However, it was explicitly designed without relying on DNSSEC [RFC4033],
and does not provide a way to declare DNSSEC expectations. On the other
hand, DANE [RFC7672] clients rely on DNSSEC to activate validation. If
DNSSEC data is suppressed via MITM attacks on the resolver path, DANE is
not used at all. The result is not a failed DANE validation, but rather
its absence--leaving the sender to fall back to opportunistic delivery.
This document proposes a simple extension to the MTA-STS policy file
format to include a "dnssec: yes" directive, enabling recipient domains
to declare their DNSSEC deployment status explicitly. Sending MTAs can
use this signal to enforce DNSSEC validation and abort or defer delivery
in the absence of signatures.
2. Policy Semantics
The semantics of the `dnssec:` field are as follows:
- "yes": The domain operator expects DNSSEC signatures to be available.

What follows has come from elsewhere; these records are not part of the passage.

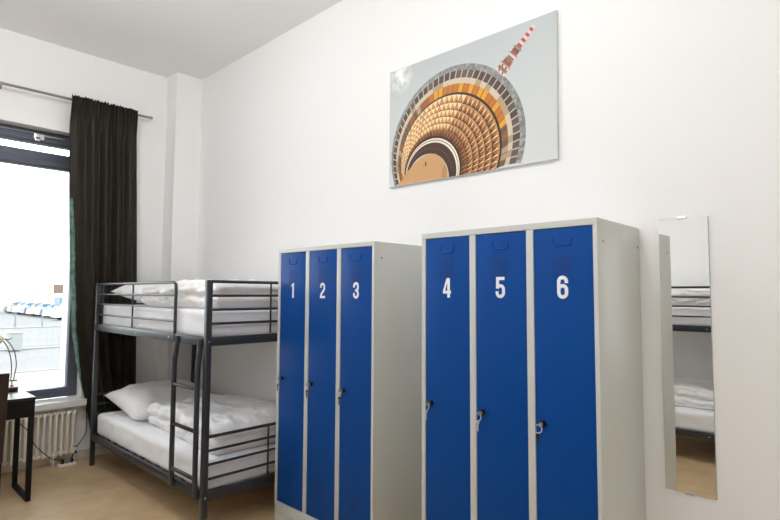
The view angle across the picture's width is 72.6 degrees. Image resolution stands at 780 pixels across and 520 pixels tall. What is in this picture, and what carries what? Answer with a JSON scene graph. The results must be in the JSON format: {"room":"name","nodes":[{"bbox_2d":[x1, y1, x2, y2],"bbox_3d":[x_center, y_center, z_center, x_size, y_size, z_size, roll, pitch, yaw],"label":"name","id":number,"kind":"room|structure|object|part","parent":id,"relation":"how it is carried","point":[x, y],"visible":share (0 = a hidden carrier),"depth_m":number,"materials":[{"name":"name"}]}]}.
{"room":"dormitory","nodes":[
{"label":"dormitory","id":0,"kind":"room"},
{"bbox_2d":[0,197,66,306],"bbox_3d":[-66.977,-0.989,91.508,12.040,18.050,85.000,-3,-5,43],"label":"sky","id":1,"kind":"structure","parent":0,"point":[32,233],"depth_m":89.58,"materials":[{"name":"white"}]},
{"bbox_2d":[0,28,167,460],"bbox_3d":[-3.814,-0.061,4.223,0.450,3.870,4.350,-3,-5,43],"label":"wall","id":2,"kind":"structure","parent":0,"point":[25,61],"depth_m":5.07,"materials":[{"name":"white paint"}]},
{"bbox_2d":[0,123,76,399],"bbox_3d":[-3.579,0.007,4.347,0.115,2.412,1.894,-3,-5,43],"label":"window","id":3,"kind":"structure","parent":2,"relation":"in","point":[9,155],"depth_m":4.83,"materials":[{"name":"grey metal"}]},
{"bbox_2d":[35,395,86,411],"bbox_3d":[-3.487,1.236,4.165,0.240,0.057,1.945,-3,-5,43],"label":"windowsill","id":4,"kind":"structure","parent":2,"relation":"attached to","point":[70,401],"depth_m":4.67,"materials":[{"name":"white stone"}]},
{"bbox_2d":[1,445,125,473],"bbox_3d":[-3.593,1.710,4.016,0.012,0.070,3.630,-3,-5,43],"label":"baseboard","id":5,"kind":"structure","parent":2,"relation":"attached to","point":[98,450],"depth_m":4.70,"materials":[{"name":"beige wood"}]},
{"bbox_2d":[0,81,152,119],"bbox_3d":[-3.332,-1.476,4.404,0.114,0.050,2.655,-3,-5,43],"label":"curtain rod","id":6,"kind":"object","parent":2,"relation":"attached to","point":[1,82],"visible":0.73,"depth_m":4.63,"materials":[{"name":"silver metal"}]},
{"bbox_2d":[69,94,137,431],"bbox_3d":[-2.658,0.056,4.941,0.081,3.098,0.667,-3,-5,42],"label":"curtain","id":7,"kind":"object","parent":6,"relation":"hanging from","point":[102,136],"visible":0.83,"depth_m":4.94,"materials":[{"name":"black fabric"}]},
{"bbox_2d":[158,72,201,381],"bbox_3d":[-2.167,-0.034,5.473,0.220,3.750,0.270,-3,-5,43],"label":"pillar","id":8,"kind":"structure","parent":2,"relation":"attached to","point":[184,92],"depth_m":5.43,"materials":[{"name":"white paint"}]},
{"bbox_2d":[0,451,274,519],"bbox_3d":[-0.240,1.631,1.021,9.000,0.120,3.900,-3,-5,43],"label":"floor","id":9,"kind":"structure","parent":0,"point":[113,488],"depth_m":3.90,"materials":[{"name":"beige laminate"}]},
{"bbox_2d":[0,373,9,482],"bbox_3d":[-2.771,1.216,3.391,0.504,0.985,0.437,-3,-5,43],"label":"dining chair","id":10,"kind":"object","parent":9,"relation":"on","point":[4,377],"visible":1,"depth_m":3.40,"materials":[{"name":"black wood"}]},
{"bbox_3d":[-2.796,1.272,3.411,0.435,0.075,0.437,-3,-5,43],"label":"seat","id":11,"kind":"part","parent":10,"relation":"part of","materials":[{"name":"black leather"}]},
{"bbox_2d":[6,388,35,501],"bbox_3d":[-3.188,1.354,3.673,0.620,0.742,1.095,-3,-5,43],"label":"desk","id":12,"kind":"object","parent":9,"relation":"on","point":[20,404],"visible":0.91,"depth_m":3.85,"materials":[{"name":"black wood"}]},
{"bbox_2d":[0,335,17,390],"bbox_3d":[-3.024,0.791,4.068,0.150,0.431,0.296,-3,-5,43],"label":"desk lamp","id":13,"kind":"object","parent":12,"relation":"on","point":[12,387],"visible":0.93,"depth_m":4.13,"materials":[{"name":"brown metal"}]},
{"bbox_3d":[-2.975,0.779,4.121,0.007,0.324,0.077,-3,-5,43],"label":"arm","id":14,"kind":"part","parent":13,"relation":"part of","materials":[{"name":"brown metal"}]},
{"bbox_3d":[-2.958,0.776,4.140,0.007,0.333,0.087,-3,-5,43],"label":"arm","id":15,"kind":"part","parent":13,"relation":"part of","materials":[{"name":"brown metal"}]},
{"bbox_2d":[1,409,76,466],"bbox_3d":[-3.337,1.530,4.200,0.094,0.463,1.550,-3,-5,43],"label":"radiator","id":16,"kind":"object","parent":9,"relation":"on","point":[73,447],"visible":0.75,"depth_m":4.57,"materials":[{"name":"white metal"}]},
{"bbox_2d":[58,461,75,466],"bbox_3d":[-2.814,1.776,4.625,0.050,0.024,0.130,-3,-5,43],"label":"power strip","id":17,"kind":"object","parent":9,"relation":"on","point":[73,462],"visible":1,"depth_m":4.61,"materials":[{"name":"white plastic"}]},
{"bbox_2d":[20,424,63,463],"bbox_3d":[-2.952,1.487,4.445,0.097,0.529,0.441,-1,-4,24],"label":"power cable","id":18,"kind":"object","parent":17,"relation":"attached to","point":[62,460],"visible":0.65,"depth_m":4.52,"materials":[{"name":"black plastic"}]},
{"bbox_2d":[69,408,86,461],"bbox_3d":[-2.791,1.544,4.752,0.040,0.457,0.204,0,-4,2],"label":"power cable","id":19,"kind":"object","parent":17,"relation":"attached to","point":[71,458],"visible":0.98,"depth_m":4.81,"materials":[{"name":"black plastic"}]},
{"bbox_2d":[89,280,277,519],"bbox_3d":[-1.570,0.978,4.310,2.042,1.588,0.980,-3,-5,43],"label":"bunk bed","id":20,"kind":"object","parent":9,"relation":"on","point":[203,495],"visible":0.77,"depth_m":3.51,"materials":[{"name":"grey metal"}]},
{"bbox_3d":[-2.597,0.998,4.682,0.038,1.586,0.038,-3,-5,43],"label":"post","id":21,"kind":"part","parent":20,"relation":"part of","materials":[{"name":"grey metal"}]},
{"bbox_3d":[-2.035,0.560,4.154,1.552,0.057,0.007,-3,-5,43],"label":"guard plate","id":22,"kind":"part","parent":20,"relation":"part of","materials":[{"name":"grey metal"}]},
{"bbox_3d":[-2.028,0.367,4.181,1.541,0.386,0.022,-3,-5,43],"label":"guard rail","id":23,"kind":"part","parent":20,"relation":"part of","materials":[{"name":"grey metal"}]},
{"bbox_3d":[-1.874,1.503,3.960,1.966,0.055,0.028,-3,-5,43],"label":"rail","id":24,"kind":"part","parent":20,"relation":"part of","materials":[{"name":"grey metal"}]},
{"bbox_3d":[-1.870,0.553,4.021,1.966,0.056,0.028,-3,-5,43],"label":"rail","id":25,"kind":"part","parent":20,"relation":"part of","materials":[{"name":"grey metal"}]},
{"bbox_3d":[-1.438,1.001,3.541,0.033,0.985,0.049,-3,-5,43],"label":"ladder rail","id":26,"kind":"part","parent":20,"relation":"part of","materials":[{"name":"grey metal"}]},
{"bbox_2d":[97,410,274,489],"bbox_3d":[-1.560,1.420,4.296,1.957,0.194,0.885,-3,-5,43],"label":"mattress","id":27,"kind":"object","parent":20,"relation":"on","point":[149,441],"visible":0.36,"depth_m":3.72,"materials":[{"name":"white fabric"}]},
{"bbox_2d":[104,379,210,419],"bbox_3d":[-2.015,1.233,4.752,0.652,0.266,0.800,-3,-5,43],"label":"pillow","id":28,"kind":"object","parent":27,"relation":"on","point":[134,400],"visible":0.53,"depth_m":4.56,"materials":[{"name":"white fabric"}]},
{"bbox_2d":[147,394,275,454],"bbox_3d":[-1.307,1.202,4.103,1.271,0.226,0.781,-3,-5,43],"label":"duvet","id":29,"kind":"object","parent":27,"relation":"on","point":[228,412],"visible":0.65,"depth_m":3.77,"materials":[{"name":"white fabric"}]},
{"bbox_2d":[103,304,277,336],"bbox_3d":[-1.556,0.470,4.356,1.956,0.193,0.888,-3,-5,43],"label":"mattress","id":30,"kind":"object","parent":20,"relation":"on","point":[190,321],"visible":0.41,"depth_m":3.65,"materials":[{"name":"white fabric"}]},
{"bbox_2d":[110,284,151,300],"bbox_3d":[-1.971,0.290,4.774,0.658,0.197,0.800,-3,-5,43],"label":"pillow","id":31,"kind":"object","parent":30,"relation":"on","point":[126,289],"visible":0.15,"depth_m":4.54,"materials":[{"name":"white fabric"}]},
{"bbox_2d":[141,279,277,308],"bbox_3d":[-1.301,0.258,4.107,1.186,0.207,0.855,-3,-5,43],"label":"duvet","id":32,"kind":"object","parent":30,"relation":"on","point":[191,293],"visible":0.6,"depth_m":3.65,"materials":[{"name":"white fabric"}]},
{"bbox_3d":[-1.972,1.042,5.339,0.038,1.586,0.038,-3,-5,43],"label":"post","id":33,"kind":"part","parent":20,"relation":"part of","materials":[{"name":"grey metal"}]},
{"bbox_3d":[-1.201,0.988,3.316,0.033,0.985,0.049,-3,-5,43],"label":"ladder rail","id":34,"kind":"part","parent":20,"relation":"part of","materials":[{"name":"grey metal"}]},
{"bbox_3d":[-1.146,0.917,3.308,0.038,1.586,0.038,-3,-5,43],"label":"post","id":35,"kind":"part","parent":20,"relation":"part of","materials":[{"name":"grey metal"}]},
{"bbox_3d":[-0.836,1.485,3.602,0.028,0.055,0.874,-3,-5,43],"label":"rail","id":36,"kind":"part","parent":20,"relation":"part of","materials":[{"name":"grey metal"}]},
{"bbox_3d":[-0.832,0.535,3.662,0.028,0.056,0.874,-3,-5,43],"label":"rail","id":37,"kind":"part","parent":20,"relation":"part of","materials":[{"name":"grey metal"}]},
{"bbox_2d":[274,241,421,519],"bbox_3d":[-0.269,0.822,3.445,0.933,1.802,0.500,-3,-5,43],"label":"locker","id":38,"kind":"object","parent":9,"relation":"on","point":[350,314],"visible":0.98,"depth_m":3.17,"materials":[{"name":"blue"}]},
{"bbox_3d":[-0.642,0.773,3.495,0.273,1.643,0.016,-3,-5,43],"label":"door","id":39,"kind":"part","parent":38,"relation":"part of","materials":[{"name":"blue metal"}]},
{"bbox_2d":[289,270,296,282],"bbox_3d":[-0.644,0.110,3.531,0.085,0.085,0.002,-3,-5,43],"label":"vent","id":40,"kind":"object","parent":38,"relation":"attached to","point":[292,273],"depth_m":3.53,"materials":[{"name":"blue metal"}]},
{"bbox_3d":[-0.417,0.760,3.282,0.267,1.643,0.016,-3,-5,43],"label":"door","id":41,"kind":"part","parent":38,"relation":"part of","materials":[{"name":"blue metal"}]},
{"bbox_2d":[318,269,326,282],"bbox_3d":[-0.420,0.098,3.318,0.085,0.085,0.002,-3,-5,43],"label":"vent","id":42,"kind":"object","parent":38,"relation":"attached to","point":[322,273],"depth_m":3.32,"materials":[{"name":"blue metal"}]},
{"bbox_2d":[350,500,357,512],"bbox_3d":[-0.204,1.401,3.025,0.059,0.059,0.002,-3,-5,43],"label":"vent","id":43,"kind":"object","parent":38,"relation":"attached to","point":[353,503],"depth_m":3.03,"materials":[{"name":"blue metal"}]},
{"bbox_3d":[-0.196,0.748,3.072,0.264,1.643,0.016,-3,-5,43],"label":"door","id":44,"kind":"part","parent":38,"relation":"part of","materials":[{"name":"blue metal"}]},
{"bbox_2d":[351,267,360,281],"bbox_3d":[-0.198,0.085,3.108,0.085,0.085,0.002,-3,-5,43],"label":"vent","id":45,"kind":"object","parent":38,"relation":"attached to","point":[355,271],"depth_m":3.11,"materials":[{"name":"blue metal"}]},
{"bbox_2d":[422,217,645,519],"bbox_3d":[0.657,0.764,2.569,0.921,1.816,0.500,-3,-5,43],"label":"locker","id":46,"kind":"object","parent":9,"relation":"on","point":[524,326],"visible":1,"depth_m":2.34,"materials":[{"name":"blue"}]},
{"bbox_2d":[423,402,428,419],"bbox_3d":[0.182,0.755,2.662,0.037,0.092,0.022,-3,-5,43],"label":"key","id":47,"kind":"object","parent":46,"relation":"hanging from","point":[426,403],"visible":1,"depth_m":2.66,"materials":[{"name":"silver metal"}]},
{"bbox_2d":[440,261,453,277],"bbox_3d":[0.284,0.047,2.652,0.085,0.085,0.002,-3,-5,43],"label":"vent","id":48,"kind":"object","parent":46,"relation":"attached to","point":[446,267],"depth_m":2.65,"materials":[{"name":"blue metal"}]},
{"bbox_3d":[0.286,0.715,2.616,0.270,1.655,0.016,-3,-5,43],"label":"door","id":49,"kind":"part","parent":46,"relation":"part of","materials":[{"name":"blue metal"}]},
{"bbox_2d":[474,411,480,430],"bbox_3d":[0.406,0.743,2.450,0.037,0.092,0.022,-3,-5,43],"label":"key","id":50,"kind":"object","parent":46,"relation":"hanging from","point":[479,412],"visible":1,"depth_m":2.45,"materials":[{"name":"silver metal"}]},
{"bbox_2d":[492,258,507,276],"bbox_3d":[0.506,0.034,2.442,0.085,0.085,0.002,-3,-5,43],"label":"vent","id":51,"kind":"object","parent":46,"relation":"attached to","point":[499,265],"depth_m":2.44,"materials":[{"name":"blue metal"}]},
{"bbox_3d":[0.508,0.703,2.406,0.264,1.655,0.016,-3,-5,43],"label":"door","id":52,"kind":"part","parent":46,"relation":"part of","materials":[{"name":"blue metal"}]},
{"bbox_2d":[534,422,541,444],"bbox_3d":[0.626,0.730,2.241,0.037,0.092,0.022,-3,-5,43],"label":"key","id":53,"kind":"object","parent":46,"relation":"hanging from","point":[539,424],"visible":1,"depth_m":2.24,"materials":[{"name":"silver metal"}]},
{"bbox_2d":[553,255,571,275],"bbox_3d":[0.725,0.022,2.235,0.085,0.085,0.002,-3,-5,43],"label":"vent","id":54,"kind":"object","parent":46,"relation":"attached to","point":[562,264],"depth_m":2.23,"materials":[{"name":"blue metal"}]},
{"bbox_3d":[0.727,0.691,2.198,0.261,1.655,0.016,-3,-5,43],"label":"door","id":55,"kind":"part","parent":46,"relation":"part of","materials":[{"name":"blue metal"}]},
{"bbox_2d":[0,0,341,79],"bbox_3d":[-0.399,-2.247,1.262,9.650,0.150,4.550,-3,-5,43],"label":"ceiling","id":56,"kind":"structure","parent":0,"point":[198,39],"depth_m":4.50,"materials":[{"name":"white paint"}]},
{"bbox_2d":[196,0,779,519],"bbox_3d":[1.089,-0.134,2.709,9.650,3.870,0.200,-3,-5,43],"label":"wall","id":57,"kind":"structure","parent":0,"point":[669,109],"depth_m":2.69,"materials":[{"name":"white paint"}]},
{"bbox_2d":[389,10,558,187],"bbox_3d":[0.444,-0.909,3.221,1.216,0.800,0.020,-3,-5,43],"label":"print","id":58,"kind":"object","parent":57,"relation":"attached to","point":[491,102],"visible":1,"depth_m":3.13,"materials":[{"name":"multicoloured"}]},
{"bbox_2d":[658,216,717,499],"bbox_3d":[1.298,0.410,2.326,0.198,1.208,0.012,-3,-5,43],"label":"wall mirror","id":59,"kind":"object","parent":57,"relation":"attached to","point":[685,290],"visible":1,"depth_m":2.32,"materials":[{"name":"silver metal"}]},
{"label":"outside","id":60,"kind":"structure","parent":0,"visible":0},
{"bbox_2d":[0,311,61,371],"bbox_3d":[-46.616,7.205,75.050,159.540,0.200,180.000,-3,-5,43],"label":"ground","id":61,"kind":"structure","parent":60,"point":[32,359],"depth_m":22.11,"materials":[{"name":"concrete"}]},
{"bbox_2d":[0,301,22,312],"bbox_3d":[-45.419,5.783,65.582,1.760,1.450,4.200,-3,-5,43],"label":"car","id":62,"kind":"object","parent":61,"relation":"on","point":[2,308],"visible":0.21,"depth_m":64.31,"materials":[{"name":"white paint"}]},
{"bbox_2d":[6,331,23,350],"bbox_3d":[-16.253,3.508,23.009,0.540,0.770,0.520,-3,-5,43],"label":"utility box","id":63,"kind":"object","parent":61,"relation":"on","point":[16,341],"visible":0.98,"depth_m":22.84,"materials":[{"name":"grey metal"}]},
{"bbox_2d":[7,301,40,313],"bbox_3d":[-43.087,5.664,63.540,1.760,1.450,4.200,-3,-5,43],"label":"car","id":64,"kind":"object","parent":61,"relation":"on","point":[9,308],"visible":0.21,"depth_m":62.38,"materials":[{"name":"white paint"}]},
{"bbox_2d":[12,301,42,314],"bbox_3d":[-40.920,5.534,61.323,1.760,1.450,4.200,-3,-5,43],"label":"car","id":65,"kind":"object","parent":61,"relation":"on","point":[15,309],"visible":0.31,"depth_m":60.11,"materials":[{"name":"white paint"}]},
{"bbox_2d":[0,367,59,373],"bbox_3d":[-12.434,3.405,15.186,0.300,0.120,120.000,-3,-5,43],"label":"kerb","id":66,"kind":"object","parent":61,"relation":"on","point":[59,367],"depth_m":16.52,"materials":[{"name":"white concrete"}]},
{"bbox_2d":[0,326,61,350],"bbox_3d":[-21.291,4.357,30.448,17.000,0.070,130.000,-3,-5,43],"label":"kerb","id":67,"kind":"object","parent":61,"relation":"on","point":[59,346],"visible":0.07,"depth_m":24.53,"materials":[{"name":"white concrete"}]},
{"bbox_2d":[20,302,43,315],"bbox_3d":[-38.589,5.415,59.280,1.760,1.450,4.200,-3,-5,43],"label":"car","id":68,"kind":"object","parent":61,"relation":"on","point":[22,310],"visible":0.23,"depth_m":58.05,"materials":[{"name":"white paint"}]},
{"bbox_2d":[25,302,54,316],"bbox_3d":[-36.422,5.284,57.064,1.760,1.450,4.200,-3,-5,43],"label":"car","id":69,"kind":"object","parent":61,"relation":"on","point":[32,310],"visible":0.32,"depth_m":55.85,"materials":[{"name":"white paint"}]},
{"bbox_2d":[35,303,54,317],"bbox_3d":[-34.090,5.165,55.021,1.760,1.450,4.200,-3,-5,43],"label":"car","id":70,"kind":"object","parent":61,"relation":"on","point":[38,311],"visible":0.23,"depth_m":53.67,"materials":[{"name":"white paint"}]},
{"bbox_2d":[47,279,50,301],"bbox_3d":[-44.738,4.636,69.571,0.440,4.250,0.440,-3,-5,43],"label":"street lamp","id":71,"kind":"object","parent":61,"relation":"on","point":[48,281],"visible":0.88,"depth_m":69.54,"materials":[{"name":"beige metal"}]},
{"bbox_2d":[42,308,56,318],"bbox_3d":[-31.924,5.035,52.804,1.760,1.450,4.200,-3,-5,43],"label":"car","id":72,"kind":"object","parent":61,"relation":"on","point":[46,312],"visible":0.15,"depth_m":51.18,"materials":[{"name":"grey paint"}]},
{"bbox_2d":[50,295,62,319],"bbox_3d":[-29.226,4.435,49.866,1.760,2.300,4.200,-3,-5,43],"label":"car","id":73,"kind":"object","parent":61,"relation":"on","point":[56,312],"visible":0.2,"depth_m":48.20,"materials":[{"name":"white paint"}]},
{"bbox_2d":[53,285,62,301],"bbox_3d":[-43.653,5.013,69.896,0.198,3.550,1.100,-3,-5,43],"label":"street sign","id":74,"kind":"object","parent":61,"relation":"on","point":[57,288],"visible":0.57,"depth_m":69.92,"materials":[{"name":"brown"}]},
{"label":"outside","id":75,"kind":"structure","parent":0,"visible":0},
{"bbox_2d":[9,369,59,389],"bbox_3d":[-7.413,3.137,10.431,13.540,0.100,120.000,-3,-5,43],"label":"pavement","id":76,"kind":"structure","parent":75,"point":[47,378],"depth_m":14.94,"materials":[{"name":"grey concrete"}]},
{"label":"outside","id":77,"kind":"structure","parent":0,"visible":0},
{"bbox_2d":[0,327,61,347],"bbox_3d":[-21.545,4.400,30.687,14.900,0.011,130.000,-3,-5,43],"label":"road","id":78,"kind":"structure","parent":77,"point":[49,336],"depth_m":30.51,"materials":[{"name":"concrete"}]}
]}

- Other values are undefined and MUST be ignored.
Note that when `dnssec: yes` is present, clients MAY still evaluate the
TLS-related fields in the policy (e.g., `mode`, `mx`, etc.), depending
on local policy or implementation logic. This allows for mixed-mode
policies that signal DNSSEC expectations while retaining compatibility
with traditional MTA-STS behavior.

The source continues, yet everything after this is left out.